Assignment: Which lines in the records below contain the word "that"? Copy each one out.

[Material supplied — start]

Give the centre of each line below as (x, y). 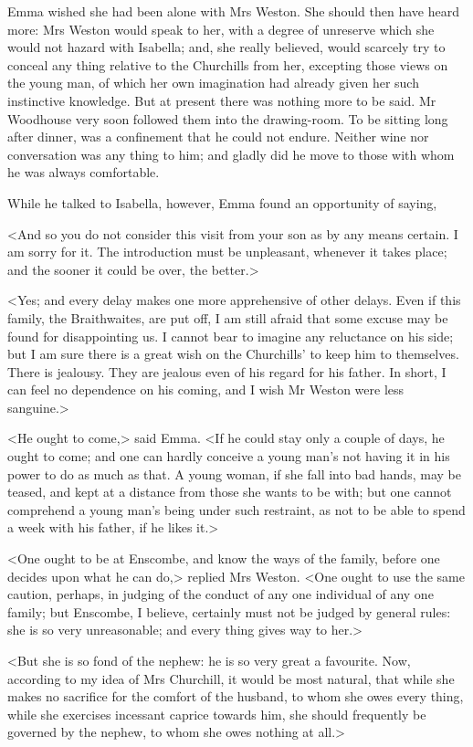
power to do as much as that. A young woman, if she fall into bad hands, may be (234, 473)
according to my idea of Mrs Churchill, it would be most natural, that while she (231, 678)
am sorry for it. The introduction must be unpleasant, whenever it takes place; (227, 252)
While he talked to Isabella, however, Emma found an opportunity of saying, (222, 202)
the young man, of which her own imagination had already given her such (213, 83)
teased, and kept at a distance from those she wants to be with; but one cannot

[Material supplied — finish]

Task output:
power to do as much as that. A young woman, if she fall into bad hands, may be (234, 473)
according to my idea of Mrs Churchill, it would be most natural, that while she (231, 678)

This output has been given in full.